但自己那像个男儿心性的表妹,怎么可能忍得下去?
她这番吩咐,也同阿鲁交代,阿鲁苦着脸,“若四公子让小的非要回来拿行李呢?”
“拿什么?”
许淩俏难得轻声呵斥,“你只管推脱给你这几个好姐姐好妹妹,说还在收拾,你这几个姐姐自会说行李物件儿多,收拾不过来。”
阿鲁挠头,“若……,四公子执意要留在燕来堂呢?”
留在燕来堂?
许淩俏指着阿鲁,“你自管陪着四公子往梅婶婶家去,忍冬姐姐辛苦些,带着小丫鬟们去把燕来堂的被褥收回来。若是你们四公子问,就说前些时日沾了霉味,拆洗了就是。”
忍冬壮姑噗嗤一乐,继而又赶紧捂住嘴儿,“还是表姑娘聪慧。”
许淩俏吩咐完毕,指了指内屋,“她这会儿生闷气,我也不去招惹,先行回去,若有个什么,再使人来唤我。”
有了表姑娘出谋划策,忍冬几个自是照做。
裴岸听得阿鲁追来说了二房的事儿,蹙眉肃穆,“好大的胆子,门房家丁是些做什么吃的,竟是由着这么闹?”
阿鲁跟着急匆匆往二房去的裴岸身后,忙不迭的说着前因后果,“大少夫人来请少夫人过去,少夫人甚是能干,直接给那胜券在握的涂大干翻,打得哭爹喊娘,不,喊不出来,嘴里塞着东西呢。”
绘声绘色说了一路,原本裴岸还十分担心,但听得宋观舟处理得差不多,就是善后之事,也就放下心来。
“她倒是胆大。”
阿鲁听得四公子软了话语,马上顺着话儿说道,“四公子,您是不知道,少夫人像个爷们那般,魄力十足,说打就打,说审就审。原本那几个人还要糊弄少夫人,把着大姑娘的簪子要挟,二太太都气得晕厥过去,但少夫人根本不理会,由小的和临溪上手,一顿收拾,啥都不藏着掖着,说得干净。”
说来,阿鲁也神清气爽。
“那涂大后头磕头把头都磕破了,求着少夫人给条活路,这会儿还在关押着,少夫人说熬一熬,由着他自己想怎么了事儿。

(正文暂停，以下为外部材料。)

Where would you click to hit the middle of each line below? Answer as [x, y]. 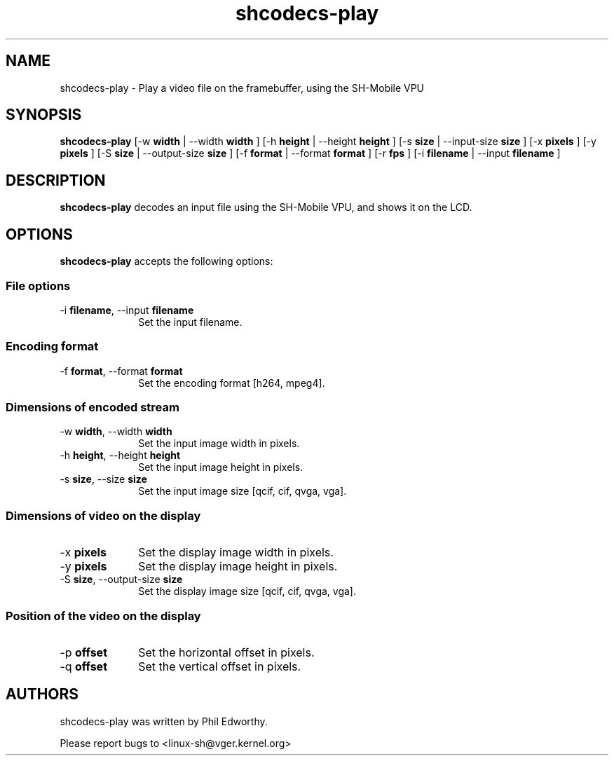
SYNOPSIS [44, 115]
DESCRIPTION [56, 180]
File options [38, 286]
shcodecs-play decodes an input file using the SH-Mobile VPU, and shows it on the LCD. [266, 207]
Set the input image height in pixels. [221, 467]
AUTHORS [42, 694]
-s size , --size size [103, 479]
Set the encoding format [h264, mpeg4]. [232, 383]
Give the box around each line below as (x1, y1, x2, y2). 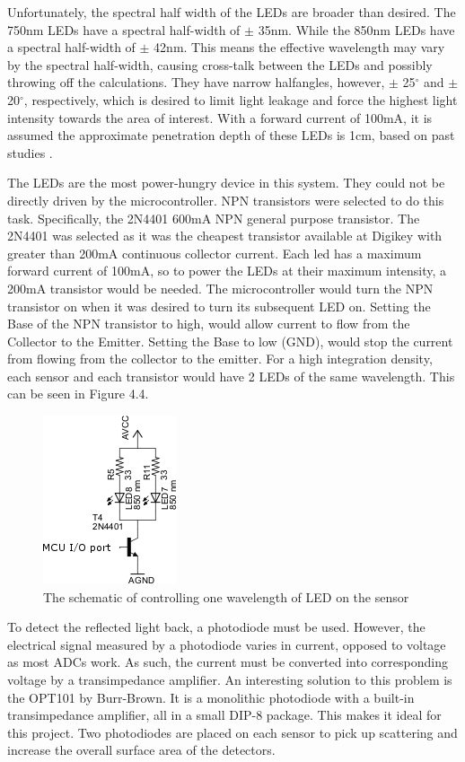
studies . (7, 143, 53, 162)
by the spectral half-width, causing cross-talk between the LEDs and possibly (7, 55, 433, 74)
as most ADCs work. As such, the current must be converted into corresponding (7, 653, 448, 671)
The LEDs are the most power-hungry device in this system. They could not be (7, 173, 445, 192)
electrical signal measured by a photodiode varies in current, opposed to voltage (7, 635, 446, 653)
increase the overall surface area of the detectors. (7, 740, 276, 759)
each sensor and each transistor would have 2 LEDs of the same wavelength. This (7, 366, 455, 385)
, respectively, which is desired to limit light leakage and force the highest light (23, 90, 458, 109)
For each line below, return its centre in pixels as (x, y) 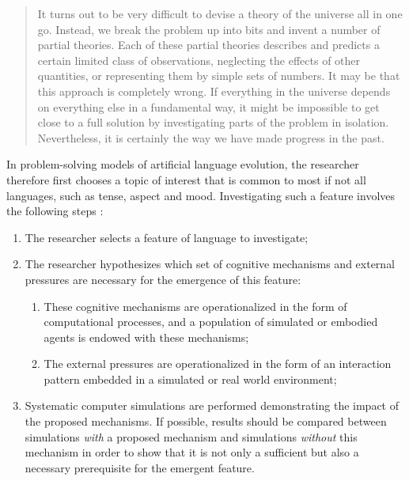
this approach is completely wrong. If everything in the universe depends (214, 91)
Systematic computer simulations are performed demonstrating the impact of (212, 405)
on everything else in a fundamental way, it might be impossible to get (208, 106)
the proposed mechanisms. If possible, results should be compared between (206, 421)
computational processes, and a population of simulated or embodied (211, 322)
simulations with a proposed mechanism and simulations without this (191, 436)
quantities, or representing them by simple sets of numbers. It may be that (219, 76)
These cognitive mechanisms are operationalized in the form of (195, 306)
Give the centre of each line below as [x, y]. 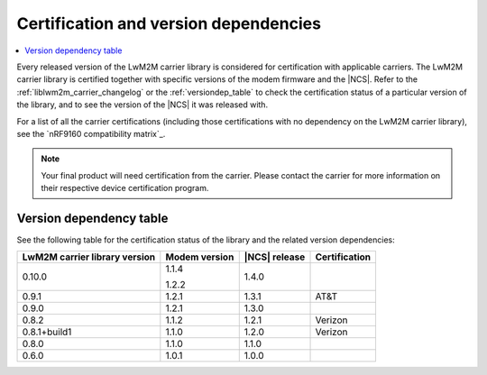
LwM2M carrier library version [89, 257]
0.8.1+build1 [47, 332]
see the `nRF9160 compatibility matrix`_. [91, 133]
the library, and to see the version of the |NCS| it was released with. [142, 105]
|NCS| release [275, 257]
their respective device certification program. [125, 188]
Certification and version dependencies [169, 23]
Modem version [200, 257]
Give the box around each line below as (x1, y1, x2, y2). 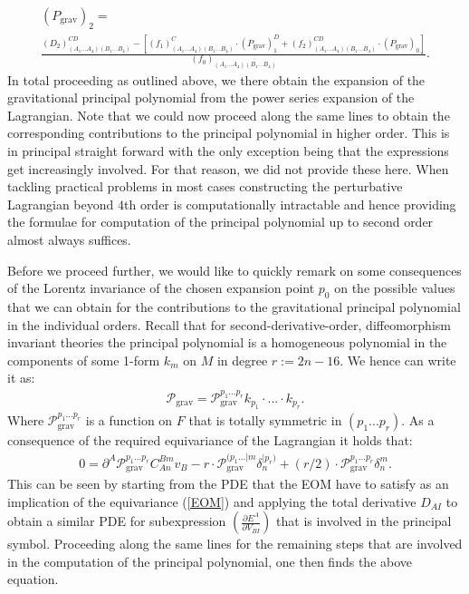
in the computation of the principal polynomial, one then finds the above (7, 551, 413, 570)
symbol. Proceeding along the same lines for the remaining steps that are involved (7, 534, 463, 553)
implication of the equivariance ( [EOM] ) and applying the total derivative (7, 492, 416, 511)
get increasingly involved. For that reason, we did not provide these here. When (7, 159, 449, 178)
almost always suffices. (7, 230, 131, 249)
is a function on (85, 411, 173, 430)
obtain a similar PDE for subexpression (7, 511, 226, 531)
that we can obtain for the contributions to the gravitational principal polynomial (7, 297, 461, 316)
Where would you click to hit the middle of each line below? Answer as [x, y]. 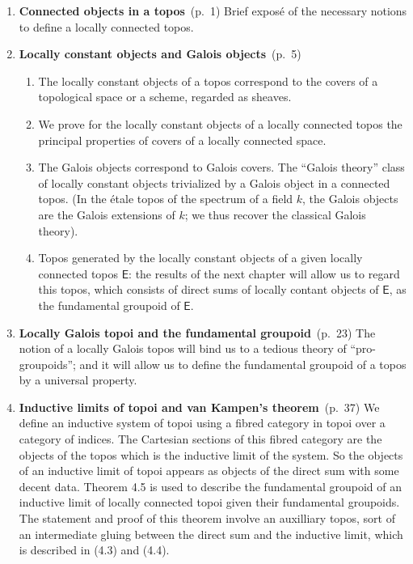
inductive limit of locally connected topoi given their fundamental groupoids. [209, 502]
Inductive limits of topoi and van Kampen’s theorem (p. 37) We [199, 407]
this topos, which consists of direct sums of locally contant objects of [209, 289]
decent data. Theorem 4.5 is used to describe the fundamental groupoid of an [211, 486]
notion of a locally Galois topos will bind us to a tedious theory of [183, 348]
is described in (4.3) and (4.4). [94, 550]
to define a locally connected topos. [106, 26]
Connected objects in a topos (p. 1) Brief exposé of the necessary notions [213, 11]
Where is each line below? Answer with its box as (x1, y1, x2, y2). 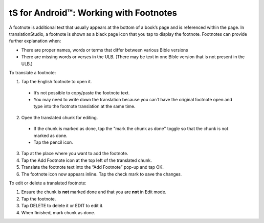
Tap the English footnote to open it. (21, 79, 92, 85)
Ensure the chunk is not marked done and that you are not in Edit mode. (21, 189, 167, 195)
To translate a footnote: (9, 69, 56, 75)
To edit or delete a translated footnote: (9, 180, 87, 186)
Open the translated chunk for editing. (21, 114, 98, 120)
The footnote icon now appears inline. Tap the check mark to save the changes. (21, 171, 182, 177)
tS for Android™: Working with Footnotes (9, 7, 177, 18)
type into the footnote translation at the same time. (33, 103, 135, 110)
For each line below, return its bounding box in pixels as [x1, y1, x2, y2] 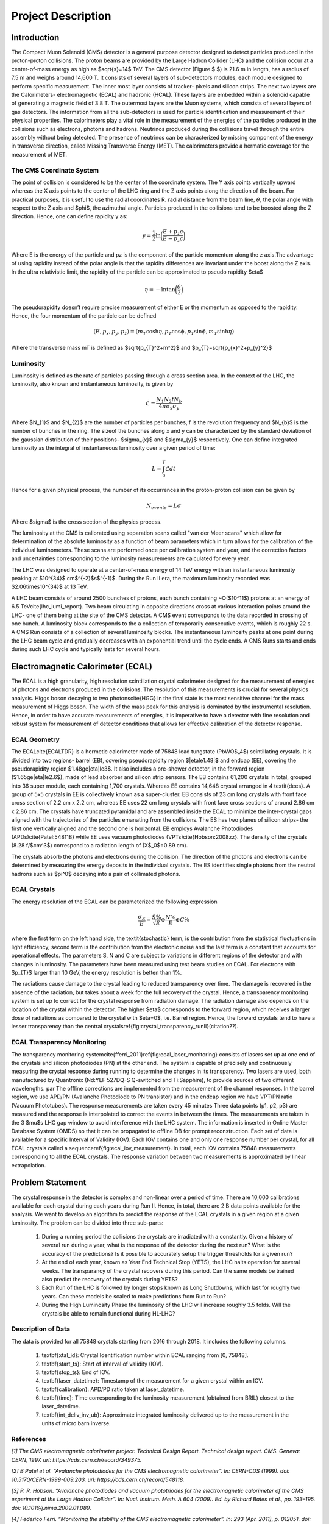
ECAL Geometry [11, 735, 60, 744]
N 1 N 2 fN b [156, 396, 182, 404]
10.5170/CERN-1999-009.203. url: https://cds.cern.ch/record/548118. [11, 1476, 185, 1483]
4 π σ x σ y [158, 403, 180, 411]
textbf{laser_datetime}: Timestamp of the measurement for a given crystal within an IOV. [41, 1377, 264, 1384]
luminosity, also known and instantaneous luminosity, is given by [11, 380, 174, 388]
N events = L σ [146, 502, 182, 510]
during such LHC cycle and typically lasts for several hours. [11, 646, 161, 653]
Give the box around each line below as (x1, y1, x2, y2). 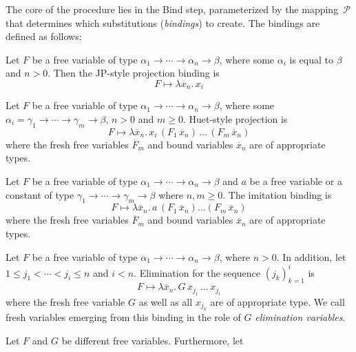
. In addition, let (276, 249, 346, 264)
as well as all (138, 294, 193, 309)
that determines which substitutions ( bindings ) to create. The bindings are (6, 15, 320, 30)
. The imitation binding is (222, 187, 332, 202)
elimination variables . (255, 310, 346, 324)
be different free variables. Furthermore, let (61, 333, 244, 347)
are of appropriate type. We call (210, 294, 345, 309)
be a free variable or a (249, 174, 342, 188)
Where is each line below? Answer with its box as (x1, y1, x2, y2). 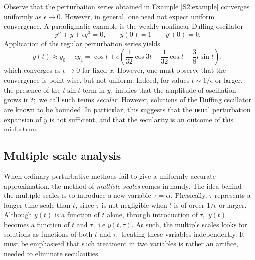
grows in (4, 95, 29, 105)
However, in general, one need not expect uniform (65, 11, 215, 21)
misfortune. (4, 124, 38, 134)
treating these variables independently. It (121, 228, 245, 239)
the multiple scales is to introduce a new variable (4, 190, 151, 200)
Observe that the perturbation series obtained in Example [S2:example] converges (4, 1, 250, 11)
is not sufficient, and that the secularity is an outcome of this (49, 114, 234, 124)
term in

”
把问题抛给产生问题的人,裴岸听到这里,驻足停步。
“她是这么说的?”
阿鲁连连点头,“少夫人还骂了二房那边管家和门房一通,说这些宵小之徒都放进来,这么一出,少夫人威名赫赫呢。”
裴岸气极反笑,“她自来聪慧,才这么待我。”
阿鲁一看四公子软了话,赶紧上前低声说道,“其实少夫人说了,她最大的依仗就是您,只是这次劫杀之事儿,就这么悄无声息了了。换做是四公子您,只怕也没那么轻易过去。生杀性命,世间还有比这更紧要的吗?”
何大人依然在追杀,但目前还没查到金家。
或者是永远也查不到金家头上,金蒙上书,圣上差人给裴渐传了道秘旨,说的什么,裴岸不清楚,但父亲离府之前,又叫他到跟前,说了这事儿。
“宽慰观舟些,眼前不是好时机,再等等就是。”
裴岸斟酌几许,回到韶华苑几次开不了口,兼之宋观舟待他越来越冷淡,这事儿也就压下去了。